## WORK REQUEST
Reproduce all records verbatim.
*** EXERCISE MATERIAL ***
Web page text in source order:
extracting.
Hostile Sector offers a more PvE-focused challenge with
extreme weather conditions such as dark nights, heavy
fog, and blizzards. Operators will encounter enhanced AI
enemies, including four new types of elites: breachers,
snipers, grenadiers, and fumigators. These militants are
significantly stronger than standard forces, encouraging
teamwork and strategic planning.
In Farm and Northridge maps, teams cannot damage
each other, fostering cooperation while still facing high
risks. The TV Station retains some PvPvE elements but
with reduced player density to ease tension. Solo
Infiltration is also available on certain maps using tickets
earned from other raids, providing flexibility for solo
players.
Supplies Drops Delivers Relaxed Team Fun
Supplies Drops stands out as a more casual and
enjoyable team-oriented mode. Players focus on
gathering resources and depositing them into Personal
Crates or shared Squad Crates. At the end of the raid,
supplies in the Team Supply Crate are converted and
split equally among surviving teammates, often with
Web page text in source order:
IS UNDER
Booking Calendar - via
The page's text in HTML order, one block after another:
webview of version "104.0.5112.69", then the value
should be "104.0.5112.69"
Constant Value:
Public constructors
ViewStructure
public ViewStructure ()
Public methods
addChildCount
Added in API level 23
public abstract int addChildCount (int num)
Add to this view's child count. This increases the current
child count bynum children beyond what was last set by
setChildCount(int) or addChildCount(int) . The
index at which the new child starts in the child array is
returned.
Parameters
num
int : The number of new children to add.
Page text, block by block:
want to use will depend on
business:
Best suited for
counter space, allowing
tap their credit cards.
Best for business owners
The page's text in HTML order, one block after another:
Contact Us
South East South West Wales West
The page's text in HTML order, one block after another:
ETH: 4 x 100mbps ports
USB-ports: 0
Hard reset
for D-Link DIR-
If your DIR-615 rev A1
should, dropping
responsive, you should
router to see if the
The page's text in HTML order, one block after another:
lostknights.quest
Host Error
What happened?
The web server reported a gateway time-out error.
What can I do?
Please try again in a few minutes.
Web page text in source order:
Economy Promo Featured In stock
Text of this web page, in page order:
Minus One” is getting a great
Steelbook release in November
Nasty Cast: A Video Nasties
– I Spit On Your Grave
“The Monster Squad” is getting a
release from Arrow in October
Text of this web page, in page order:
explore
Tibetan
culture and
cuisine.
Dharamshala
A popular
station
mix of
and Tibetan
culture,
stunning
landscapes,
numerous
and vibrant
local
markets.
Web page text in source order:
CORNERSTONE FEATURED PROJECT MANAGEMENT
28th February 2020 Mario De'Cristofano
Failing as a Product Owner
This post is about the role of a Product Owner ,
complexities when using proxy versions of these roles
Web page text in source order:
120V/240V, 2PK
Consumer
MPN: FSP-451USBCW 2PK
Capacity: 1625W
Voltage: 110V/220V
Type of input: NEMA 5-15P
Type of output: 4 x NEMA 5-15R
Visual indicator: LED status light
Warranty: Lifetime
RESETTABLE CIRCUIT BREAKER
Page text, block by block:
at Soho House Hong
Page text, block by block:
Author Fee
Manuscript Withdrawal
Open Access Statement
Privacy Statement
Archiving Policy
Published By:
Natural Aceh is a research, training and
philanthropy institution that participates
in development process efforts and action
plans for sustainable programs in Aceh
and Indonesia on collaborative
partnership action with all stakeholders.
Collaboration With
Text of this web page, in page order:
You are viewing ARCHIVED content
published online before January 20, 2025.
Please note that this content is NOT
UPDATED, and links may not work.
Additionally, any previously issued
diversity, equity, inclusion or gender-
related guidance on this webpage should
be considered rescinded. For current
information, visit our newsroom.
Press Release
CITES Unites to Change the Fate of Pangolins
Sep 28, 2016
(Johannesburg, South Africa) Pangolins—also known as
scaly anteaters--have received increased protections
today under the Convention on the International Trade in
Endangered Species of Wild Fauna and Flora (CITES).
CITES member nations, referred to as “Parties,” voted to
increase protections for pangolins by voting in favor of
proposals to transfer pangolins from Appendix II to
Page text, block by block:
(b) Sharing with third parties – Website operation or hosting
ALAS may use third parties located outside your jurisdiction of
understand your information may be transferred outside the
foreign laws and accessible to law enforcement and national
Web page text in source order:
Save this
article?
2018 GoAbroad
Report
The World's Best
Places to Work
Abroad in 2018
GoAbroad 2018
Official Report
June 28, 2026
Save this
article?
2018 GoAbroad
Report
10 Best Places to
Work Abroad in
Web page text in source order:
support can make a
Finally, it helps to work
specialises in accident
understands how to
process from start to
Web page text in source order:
*** End of EXERCISE MATERIAL ***
## ANSWER SPACE
Web page text in source order:
extracting.
Hostile Sector offers a more PvE-focused challenge with
extreme weather conditions such as dark nights, heavy
fog, and blizzards. Operators will encounter enhanced AI
enemies, including four new types of elites: breachers,
snipers, grenadiers, and fumigators. These militants are
significantly stronger than standard forces, encouraging
teamwork and strategic planning.
In Farm and Northridge maps, teams cannot damage
each other, fostering cooperation while still facing high
risks. The TV Station retains some PvPvE elements but
with reduced player density to ease tension. Solo
Infiltration is also available on certain maps using tickets
earned from other raids, providing flexibility for solo
players.
Supplies Drops Delivers Relaxed Team Fun
Supplies Drops stands out as a more casual and
enjoyable team-oriented mode. Players focus on
gathering resources and depositing them into Personal
Crates or shared Squad Crates. At the end of the raid,
supplies in the Team Supply Crate are converted and
split equally among surviving teammates, often with
Web page text in source order:
IS UNDER
Booking Calendar - via
The page's text in HTML order, one block after another:
webview of version "104.0.5112.69", then the value
should be "104.0.5112.69"
Constant Value:
Public constructors
ViewStructure
public ViewStructure ()
Public methods
addChildCount
Added in API level 23
public abstract int addChildCount (int num)
Add to this view's child count. This increases the current
child count bynum children beyond what was last set by
setChildCount(int) or addChildCount(int) . The
index at which the new child starts in the child array is
returned.
Parameters
num
int : The number of new children to add.
Page text, block by block:
want to use will depend on
business:
Best suited for
counter space, allowing
tap their credit cards.
Best for business owners
The page's text in HTML order, one block after another:
Contact Us
South East South West Wales West
The page's text in HTML order, one block after another:
ETH: 4 x 100mbps ports
USB-ports: 0
Hard reset
for D-Link DIR-
If your DIR-615 rev A1
should, dropping
responsive, you should
router to see if the
The page's text in HTML order, one block after another:
lostknights.quest
Host Error
What happened?
The web server reported a gateway time-out error.
What can I do?
Please try again in a few minutes.
Web page text in source order:
Economy Promo Featured In stock
Text of this web page, in page order:
Minus One” is getting a great
Steelbook release in November
Nasty Cast: A Video Nasties
– I Spit On Your Grave
“The Monster Squad” is getting a
release from Arrow in October
Text of this web page, in page order:
explore
Tibetan
culture and
cuisine.
Dharamshala
A popular
station
mix of
and Tibetan
culture,
stunning
landscapes,
numerous
and vibrant
local
markets.
Web page text in source order:
CORNERSTONE FEATURED PROJECT MANAGEMENT
28th February 2020 Mario De'Cristofano
Failing as a Product Owner
This post is about the role of a Product Owner ,
complexities when using proxy versions of these roles
Web page text in source order:
120V/240V, 2PK
Consumer
MPN: FSP-451USBCW 2PK
Capacity: 1625W
Voltage: 110V/220V
Type of input: NEMA 5-15P
Type of output: 4 x NEMA 5-15R
Visual indicator: LED status light
Warranty: Lifetime
RESETTABLE CIRCUIT BREAKER
Page text, block by block:
at Soho House Hong
Page text, block by block:
Author Fee
Manuscript Withdrawal
Open Access Statement
Privacy Statement
Archiving Policy
Published By:
Natural Aceh is a research, training and
philanthropy institution that participates
in development process efforts and action
plans for sustainable programs in Aceh
and Indonesia on collaborative
partnership action with all stakeholders.
Collaboration With
Text of this web page, in page order:
You are viewing ARCHIVED content
published online before January 20, 2025.
Please note that this content is NOT
UPDATED, and links may not work.
Additionally, any previously issued
diversity, equity, inclusion or gender-
related guidance on this webpage should
be considered rescinded. For current
information, visit our newsroom.
Press Release
CITES Unites to Change the Fate of Pangolins
Sep 28, 2016
(Johannesburg, South Africa) Pangolins—also known as
scaly anteaters--have received increased protections
today under the Convention on the International Trade in
Endangered Species of Wild Fauna and Flora (CITES).
CITES member nations, referred to as “Parties,” voted to
increase protections for pangolins by voting in favor of
proposals to transfer pangolins from Appendix II to
Page text, block by block:
(b) Sharing with third parties – Website operation or hosting
ALAS may use third parties located outside your jurisdiction of
understand your information may be transferred outside the
foreign laws and accessible to law enforcement and national
Web page text in source order:
Save this
article?
2018 GoAbroad
Report
The World's Best
Places to Work
Abroad in 2018
GoAbroad 2018
Official Report
June 28, 2026
Save this
article?
2018 GoAbroad
Report
10 Best Places to
Work Abroad in
Web page text in source order:
support can make a
Finally, it helps to work
specialises in accident
understands how to
process from start to
Web page text in source order:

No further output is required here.